Segment Open

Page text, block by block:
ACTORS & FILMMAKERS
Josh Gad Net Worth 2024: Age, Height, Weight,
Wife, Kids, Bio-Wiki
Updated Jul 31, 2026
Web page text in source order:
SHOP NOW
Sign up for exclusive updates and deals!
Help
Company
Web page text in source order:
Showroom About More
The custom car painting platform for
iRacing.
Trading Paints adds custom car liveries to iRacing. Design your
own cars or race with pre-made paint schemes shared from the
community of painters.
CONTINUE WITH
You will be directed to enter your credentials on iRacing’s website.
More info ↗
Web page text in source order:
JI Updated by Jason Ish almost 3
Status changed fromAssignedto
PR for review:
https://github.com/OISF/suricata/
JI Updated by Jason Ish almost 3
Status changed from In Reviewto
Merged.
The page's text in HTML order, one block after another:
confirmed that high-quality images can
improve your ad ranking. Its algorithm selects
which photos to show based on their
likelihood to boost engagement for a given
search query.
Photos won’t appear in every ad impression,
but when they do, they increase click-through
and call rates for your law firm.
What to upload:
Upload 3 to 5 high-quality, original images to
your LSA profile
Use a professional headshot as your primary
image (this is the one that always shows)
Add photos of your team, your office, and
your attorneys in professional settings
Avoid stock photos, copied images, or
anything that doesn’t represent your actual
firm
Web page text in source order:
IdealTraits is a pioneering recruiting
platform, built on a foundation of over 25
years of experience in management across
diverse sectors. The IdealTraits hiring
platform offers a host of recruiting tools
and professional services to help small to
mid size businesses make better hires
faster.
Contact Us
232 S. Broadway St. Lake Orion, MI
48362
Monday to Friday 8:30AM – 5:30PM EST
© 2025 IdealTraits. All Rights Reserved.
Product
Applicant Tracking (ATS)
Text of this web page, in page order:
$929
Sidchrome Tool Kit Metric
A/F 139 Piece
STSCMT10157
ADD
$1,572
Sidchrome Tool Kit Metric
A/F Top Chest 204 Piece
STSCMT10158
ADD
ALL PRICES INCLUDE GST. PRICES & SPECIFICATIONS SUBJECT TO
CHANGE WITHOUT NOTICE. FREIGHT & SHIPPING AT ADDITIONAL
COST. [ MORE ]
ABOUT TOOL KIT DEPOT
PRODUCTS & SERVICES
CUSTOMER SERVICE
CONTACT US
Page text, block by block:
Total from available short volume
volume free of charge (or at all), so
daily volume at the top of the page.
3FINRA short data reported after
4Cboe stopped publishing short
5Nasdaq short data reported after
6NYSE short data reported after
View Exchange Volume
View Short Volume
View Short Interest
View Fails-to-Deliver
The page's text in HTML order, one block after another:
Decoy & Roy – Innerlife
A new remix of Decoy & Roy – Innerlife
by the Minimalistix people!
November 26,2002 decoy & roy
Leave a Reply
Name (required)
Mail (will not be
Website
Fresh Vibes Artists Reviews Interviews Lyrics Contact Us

Segment Closed

How to complete this task: Once you find the line with "Showroom About More" in the entries above, output it and each line after it up to and including the line with "https://github.com/OISF/suricata/", and nothing else.

Output for this task:
Showroom About More
The custom car painting platform for
iRacing.
Trading Paints adds custom car liveries to iRacing. Design your
own cars or race with pre-made paint schemes shared from the
community of painters.
CONTINUE WITH
You will be directed to enter your credentials on iRacing’s website.
More info ↗
Web page text in source order:
JI Updated by Jason Ish almost 3
Status changed fromAssignedto
PR for review:
https://github.com/OISF/suricata/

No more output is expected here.